[Records from a data source]

◆ ◆ ◆

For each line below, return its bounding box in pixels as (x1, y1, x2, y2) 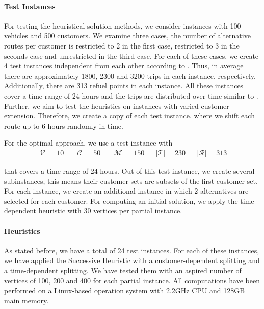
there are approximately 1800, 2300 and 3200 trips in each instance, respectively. (4, 70, 256, 81)
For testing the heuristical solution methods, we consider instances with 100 (4, 20, 241, 31)
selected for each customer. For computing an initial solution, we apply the (4, 195, 238, 206)
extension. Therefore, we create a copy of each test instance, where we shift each (4, 110, 255, 121)
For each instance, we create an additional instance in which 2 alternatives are (4, 185, 249, 196)
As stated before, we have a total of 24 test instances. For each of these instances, (4, 245, 259, 255)
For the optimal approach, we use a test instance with (4, 137, 173, 148)
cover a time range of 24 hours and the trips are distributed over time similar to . (4, 90, 258, 101)
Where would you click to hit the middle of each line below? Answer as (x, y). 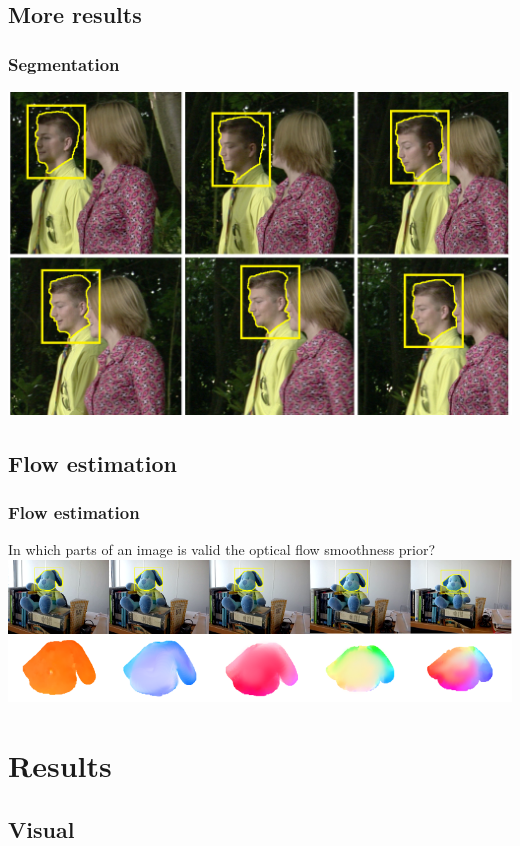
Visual (41, 828)
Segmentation (64, 63)
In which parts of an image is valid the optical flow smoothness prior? (222, 549)
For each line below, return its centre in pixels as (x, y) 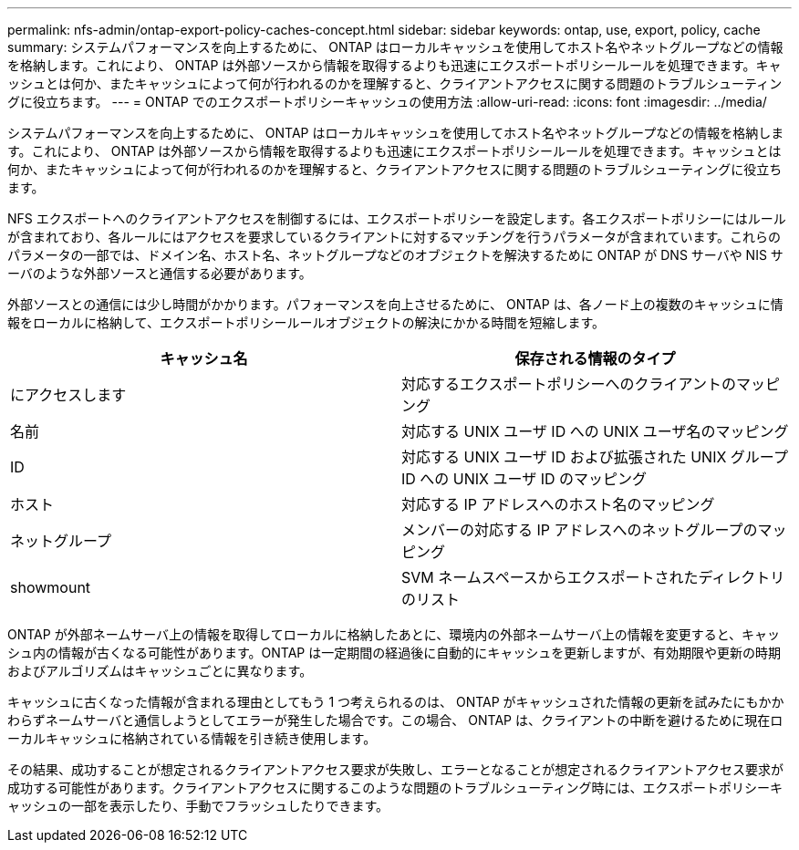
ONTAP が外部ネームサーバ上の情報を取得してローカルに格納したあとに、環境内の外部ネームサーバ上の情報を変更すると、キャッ (394, 634)
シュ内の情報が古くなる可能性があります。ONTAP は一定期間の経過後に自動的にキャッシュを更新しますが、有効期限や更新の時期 (394, 653)
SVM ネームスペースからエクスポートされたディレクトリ (593, 577)
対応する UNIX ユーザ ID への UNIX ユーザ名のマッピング (595, 431)
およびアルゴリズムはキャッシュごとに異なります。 (160, 671)
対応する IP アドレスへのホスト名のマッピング (558, 504)
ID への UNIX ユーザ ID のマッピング (524, 479)
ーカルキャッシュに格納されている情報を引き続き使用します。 (192, 738)
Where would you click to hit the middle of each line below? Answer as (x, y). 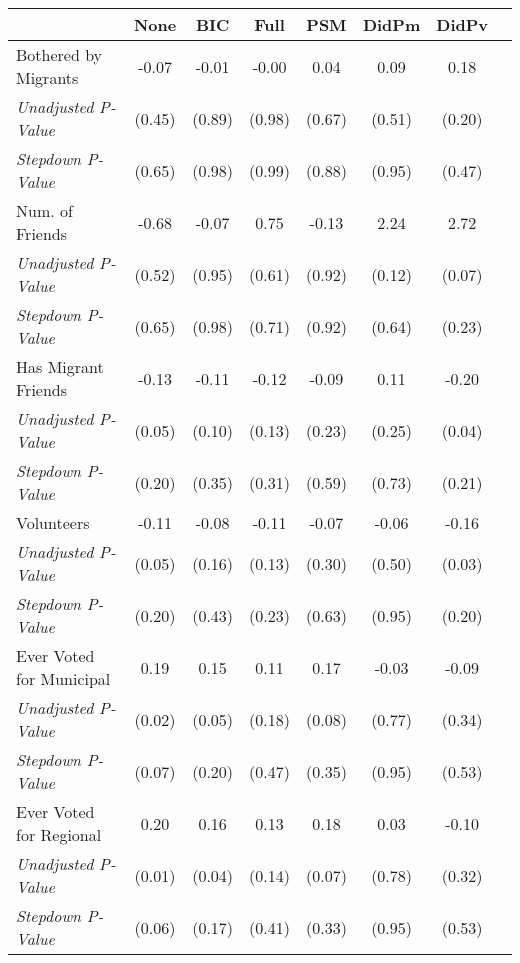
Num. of (44, 210)
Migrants (47, 77)
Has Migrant (60, 366)
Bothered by (59, 54)
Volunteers (53, 522)
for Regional (59, 834)
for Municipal (63, 678)
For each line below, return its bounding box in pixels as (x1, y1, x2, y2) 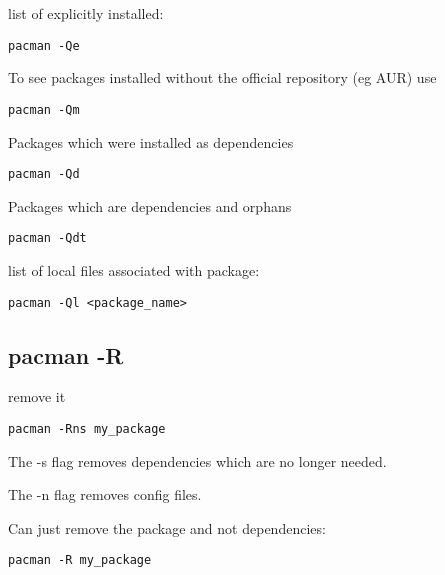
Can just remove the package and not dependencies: (8, 517, 326, 538)
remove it (8, 386, 66, 407)
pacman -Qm (8, 102, 80, 117)
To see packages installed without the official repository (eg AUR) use (8, 67, 437, 88)
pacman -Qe (8, 38, 80, 53)
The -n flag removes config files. (8, 484, 202, 505)
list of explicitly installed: (8, 3, 164, 23)
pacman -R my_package (8, 553, 152, 568)
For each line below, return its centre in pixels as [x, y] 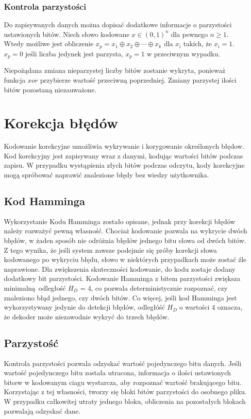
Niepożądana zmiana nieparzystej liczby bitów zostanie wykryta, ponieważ [115, 70]
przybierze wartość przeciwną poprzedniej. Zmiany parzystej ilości [138, 79]
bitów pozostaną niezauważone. [50, 89]
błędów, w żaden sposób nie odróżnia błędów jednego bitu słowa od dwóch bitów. [125, 240]
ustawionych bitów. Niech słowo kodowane [67, 34]
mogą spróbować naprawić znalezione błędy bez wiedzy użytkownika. [107, 175]
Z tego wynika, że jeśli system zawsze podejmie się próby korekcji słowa [110, 250]
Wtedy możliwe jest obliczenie [49, 44]
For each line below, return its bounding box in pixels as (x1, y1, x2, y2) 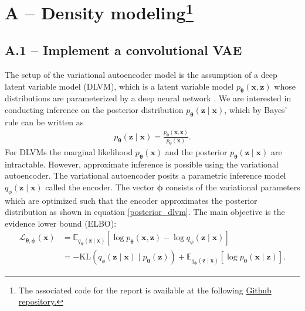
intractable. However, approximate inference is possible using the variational (5, 158, 279, 170)
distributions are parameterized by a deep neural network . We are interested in (5, 92, 292, 104)
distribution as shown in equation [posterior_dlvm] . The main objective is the (5, 206, 285, 218)
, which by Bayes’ (224, 103, 287, 115)
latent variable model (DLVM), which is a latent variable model (5, 80, 234, 92)
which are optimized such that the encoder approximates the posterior (5, 194, 257, 206)
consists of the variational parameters (165, 180, 300, 193)
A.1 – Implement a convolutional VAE (5, 41, 242, 59)
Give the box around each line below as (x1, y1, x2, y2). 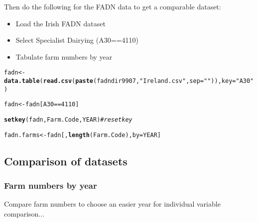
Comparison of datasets (4, 153, 128, 168)
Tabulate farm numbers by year (15, 51, 113, 62)
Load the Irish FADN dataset (15, 18, 106, 28)
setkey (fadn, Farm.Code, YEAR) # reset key (4, 116, 132, 123)
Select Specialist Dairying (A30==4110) (15, 35, 138, 45)
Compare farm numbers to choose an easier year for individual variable (4, 199, 221, 209)
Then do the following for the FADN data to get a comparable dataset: (4, 1, 221, 11)
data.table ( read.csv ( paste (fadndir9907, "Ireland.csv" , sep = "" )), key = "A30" (4, 77, 254, 85)
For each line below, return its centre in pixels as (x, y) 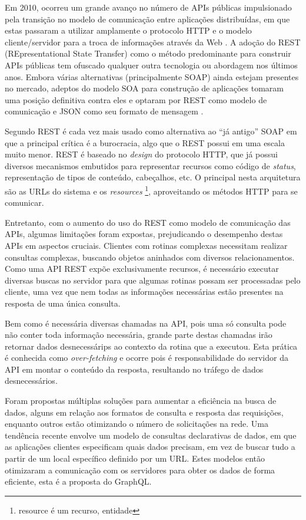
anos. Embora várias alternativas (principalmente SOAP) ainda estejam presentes (152, 76)
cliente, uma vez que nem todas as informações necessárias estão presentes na (144, 292)
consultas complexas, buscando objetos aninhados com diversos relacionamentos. (150, 257)
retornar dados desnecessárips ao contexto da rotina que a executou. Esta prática (151, 346)
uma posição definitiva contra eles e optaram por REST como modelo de (136, 99)
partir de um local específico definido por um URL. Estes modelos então (135, 458)
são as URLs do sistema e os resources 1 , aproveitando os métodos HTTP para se (151, 190)
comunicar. (24, 203)
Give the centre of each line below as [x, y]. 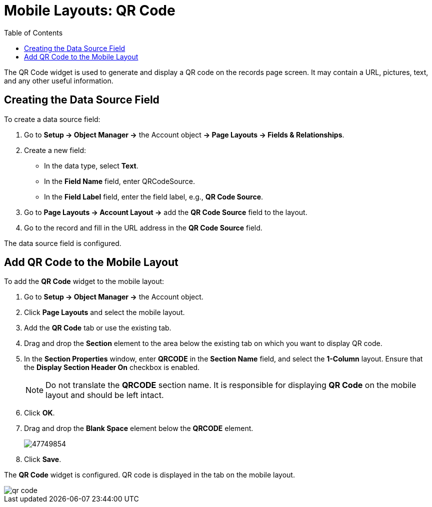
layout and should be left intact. [105, 395]
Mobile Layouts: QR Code [90, 10]
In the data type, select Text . [91, 165]
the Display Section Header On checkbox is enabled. [112, 367]
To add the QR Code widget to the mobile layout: [84, 281]
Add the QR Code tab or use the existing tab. [98, 328]
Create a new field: [55, 150]
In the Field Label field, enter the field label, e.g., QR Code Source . [154, 196]
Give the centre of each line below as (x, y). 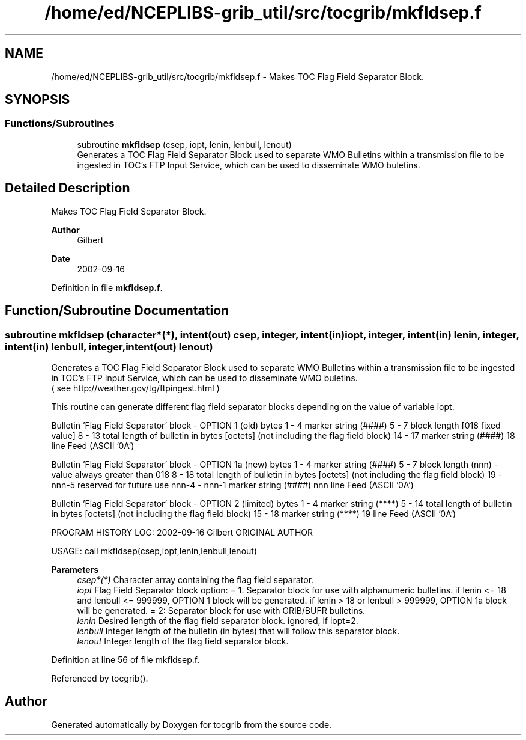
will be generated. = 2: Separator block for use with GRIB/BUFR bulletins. (221, 610)
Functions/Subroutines (60, 124)
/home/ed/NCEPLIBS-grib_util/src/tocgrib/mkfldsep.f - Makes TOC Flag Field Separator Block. (237, 76)
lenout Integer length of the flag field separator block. (183, 641)
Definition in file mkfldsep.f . (107, 287)
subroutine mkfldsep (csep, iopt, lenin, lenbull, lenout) (184, 144)
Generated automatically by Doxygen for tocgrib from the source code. (192, 724)
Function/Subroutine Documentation (117, 311)
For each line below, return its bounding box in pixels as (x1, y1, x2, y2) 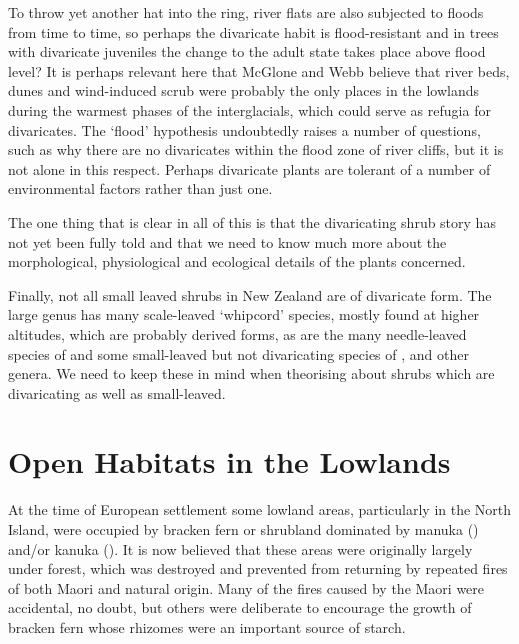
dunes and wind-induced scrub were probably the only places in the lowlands (8, 80, 480, 101)
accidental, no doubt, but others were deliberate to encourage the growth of (8, 597, 472, 618)
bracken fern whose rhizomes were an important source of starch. (8, 616, 406, 637)
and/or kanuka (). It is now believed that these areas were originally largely (8, 538, 473, 559)
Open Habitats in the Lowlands (8, 441, 451, 482)
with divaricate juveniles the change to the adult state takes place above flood (8, 41, 486, 62)
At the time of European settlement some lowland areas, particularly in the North (8, 499, 512, 520)
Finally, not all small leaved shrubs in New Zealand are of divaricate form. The (8, 284, 492, 305)
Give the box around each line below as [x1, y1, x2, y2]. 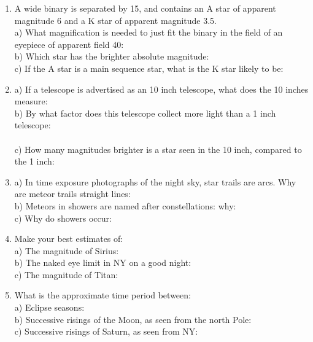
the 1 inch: [14, 155, 55, 168]
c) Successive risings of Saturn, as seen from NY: [14, 325, 198, 338]
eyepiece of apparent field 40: [14, 37, 124, 50]
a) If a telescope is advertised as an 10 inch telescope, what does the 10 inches [14, 82, 309, 95]
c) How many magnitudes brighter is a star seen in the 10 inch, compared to [14, 142, 302, 155]
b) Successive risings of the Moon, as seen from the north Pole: [14, 313, 252, 325]
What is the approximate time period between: [14, 289, 191, 301]
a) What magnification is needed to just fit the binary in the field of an [14, 26, 283, 39]
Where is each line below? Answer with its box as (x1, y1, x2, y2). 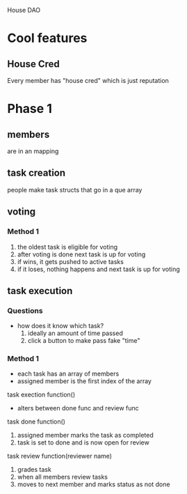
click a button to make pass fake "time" (27, 337, 140, 345)
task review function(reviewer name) (7, 452, 113, 461)
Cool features (7, 31, 88, 46)
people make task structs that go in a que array (7, 185, 143, 194)
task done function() (7, 417, 66, 426)
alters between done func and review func (17, 404, 139, 412)
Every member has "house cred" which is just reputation (7, 77, 169, 84)
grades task (17, 465, 52, 474)
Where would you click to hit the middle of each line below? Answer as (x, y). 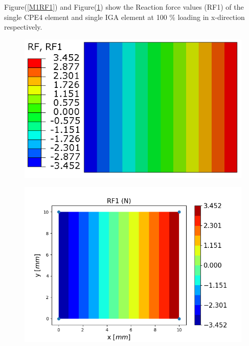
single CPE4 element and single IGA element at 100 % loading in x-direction (124, 17)
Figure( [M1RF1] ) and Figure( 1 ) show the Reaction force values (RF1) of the (124, 7)
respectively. (23, 27)
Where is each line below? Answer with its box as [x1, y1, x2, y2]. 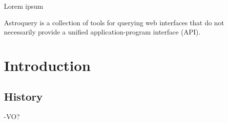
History [4, 88, 43, 104]
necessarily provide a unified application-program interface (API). [4, 27, 201, 37]
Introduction [4, 55, 91, 75]
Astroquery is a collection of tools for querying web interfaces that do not [4, 17, 224, 27]
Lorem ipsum [4, 1, 43, 11]
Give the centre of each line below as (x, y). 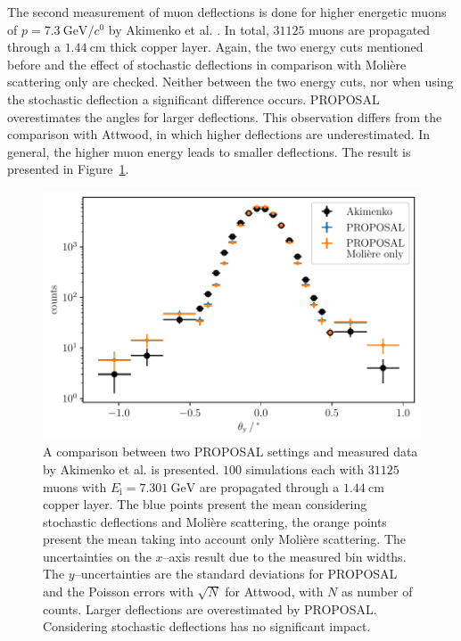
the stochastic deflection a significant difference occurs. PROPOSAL (193, 99)
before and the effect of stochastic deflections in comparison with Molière (207, 64)
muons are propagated (370, 29)
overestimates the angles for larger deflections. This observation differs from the (225, 116)
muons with (75, 486)
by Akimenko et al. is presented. (131, 468)
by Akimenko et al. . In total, (189, 29)
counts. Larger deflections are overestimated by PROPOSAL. (210, 608)
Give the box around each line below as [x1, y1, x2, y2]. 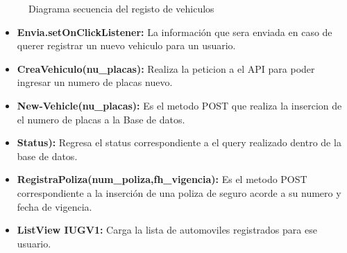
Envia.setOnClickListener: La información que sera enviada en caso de [17, 24, 332, 39]
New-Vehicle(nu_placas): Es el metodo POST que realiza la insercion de [17, 98, 342, 112]
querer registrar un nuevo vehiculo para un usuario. [17, 38, 236, 53]
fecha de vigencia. [17, 199, 92, 213]
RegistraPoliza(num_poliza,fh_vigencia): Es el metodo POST [17, 172, 307, 186]
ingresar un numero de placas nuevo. [17, 75, 173, 89]
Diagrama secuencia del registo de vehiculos [28, 1, 214, 15]
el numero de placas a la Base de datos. [17, 112, 185, 126]
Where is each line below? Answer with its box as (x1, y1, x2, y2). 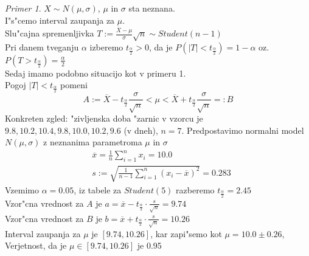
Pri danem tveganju (5, 40, 79, 53)
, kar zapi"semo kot (150, 227, 222, 240)
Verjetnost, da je (5, 239, 67, 252)
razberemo (176, 183, 215, 196)
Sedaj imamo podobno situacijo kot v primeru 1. (5, 66, 186, 79)
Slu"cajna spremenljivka (5, 27, 94, 40)
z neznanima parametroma (43, 136, 142, 148)
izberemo (89, 40, 123, 53)
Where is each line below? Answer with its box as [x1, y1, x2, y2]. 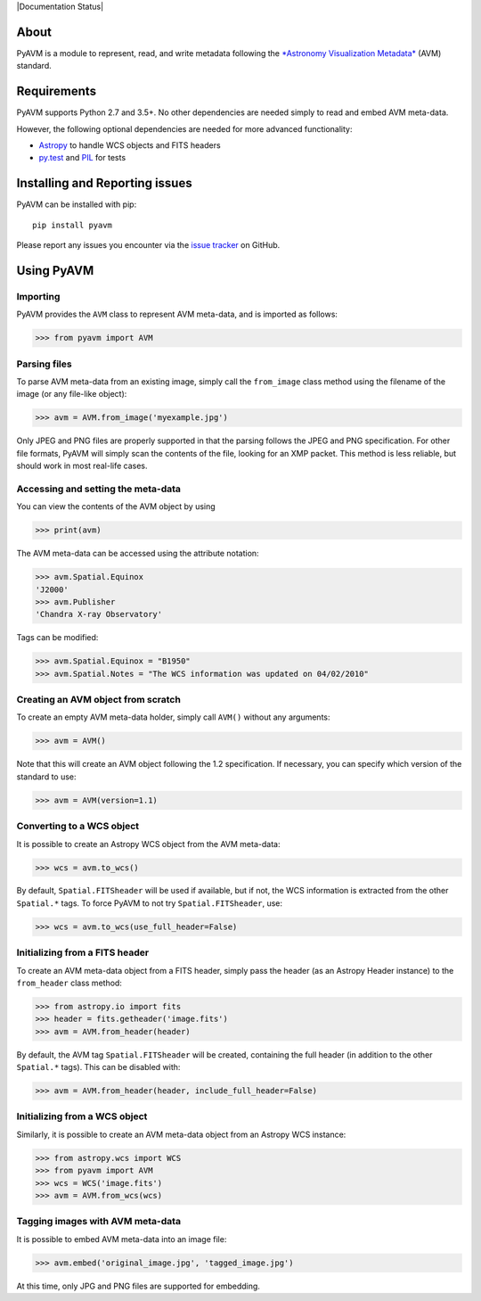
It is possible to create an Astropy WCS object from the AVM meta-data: [16, 838, 281, 849]
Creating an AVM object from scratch [16, 694, 182, 706]
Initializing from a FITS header [16, 946, 150, 959]
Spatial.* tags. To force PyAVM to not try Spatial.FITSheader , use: [16, 897, 283, 909]
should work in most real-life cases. [16, 460, 148, 472]
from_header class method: [16, 977, 122, 988]
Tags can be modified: [16, 632, 99, 643]
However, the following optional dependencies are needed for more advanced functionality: [16, 123, 353, 134]
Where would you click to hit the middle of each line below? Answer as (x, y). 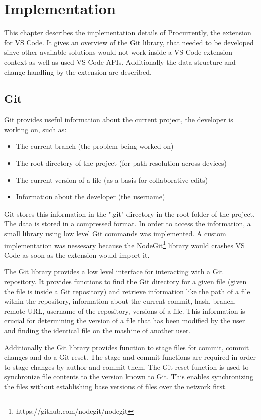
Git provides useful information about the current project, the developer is (119, 120)
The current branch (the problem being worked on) (95, 146)
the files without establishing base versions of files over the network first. (116, 387)
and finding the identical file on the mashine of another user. (97, 331)
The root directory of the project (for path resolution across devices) (121, 163)
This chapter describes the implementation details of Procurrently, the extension (128, 32)
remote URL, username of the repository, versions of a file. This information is (125, 310)
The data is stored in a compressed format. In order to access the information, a (127, 223)
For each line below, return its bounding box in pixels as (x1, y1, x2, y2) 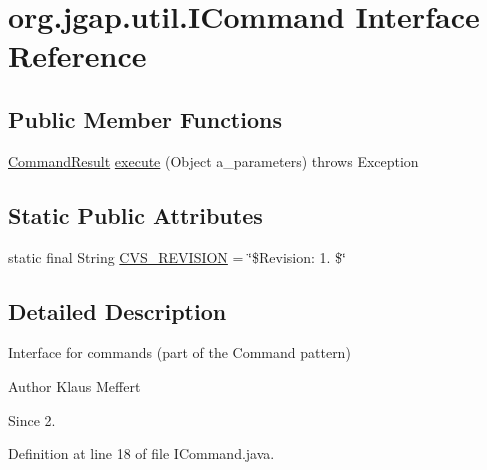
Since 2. (8, 409, 56, 430)
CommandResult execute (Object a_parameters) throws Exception (8, 150, 419, 171)
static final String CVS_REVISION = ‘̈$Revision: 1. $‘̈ (8, 246, 346, 267)
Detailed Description (8, 295, 227, 326)
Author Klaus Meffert (8, 375, 141, 396)
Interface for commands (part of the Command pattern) (8, 342, 351, 363)
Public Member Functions (8, 103, 282, 134)
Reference (8, 35, 147, 76)
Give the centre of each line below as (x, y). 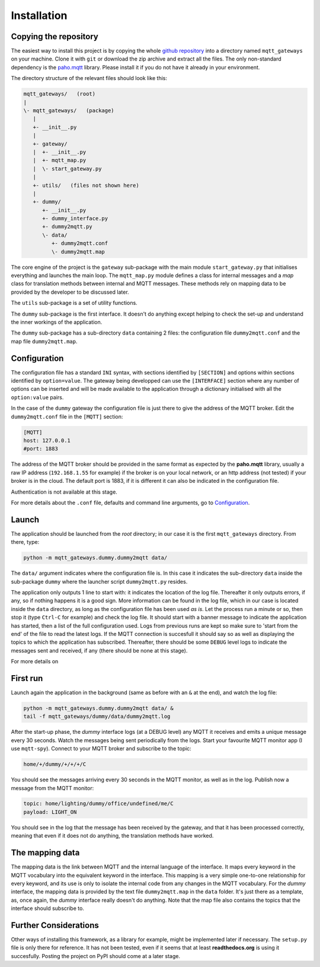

◆ ◆ ◆

→ EXERCISE INSTRUCTIONS
Each line from the first line of the entries through the line containing "selected for each" should be duplicated word for word, and nothing more; the pictures stay out.

→ ANSWER BOX
For each line below, return its bounding box in pixels as (x1, y1, x2, y2) 
there are approximately 1800, 2300 and 3200 trips in each instance, respectively. (4, 70, 256, 81)
For testing the heuristical solution methods, we consider instances with 100 (4, 20, 241, 31)
selected for each customer. For computing an initial solution, we apply the (4, 195, 238, 206)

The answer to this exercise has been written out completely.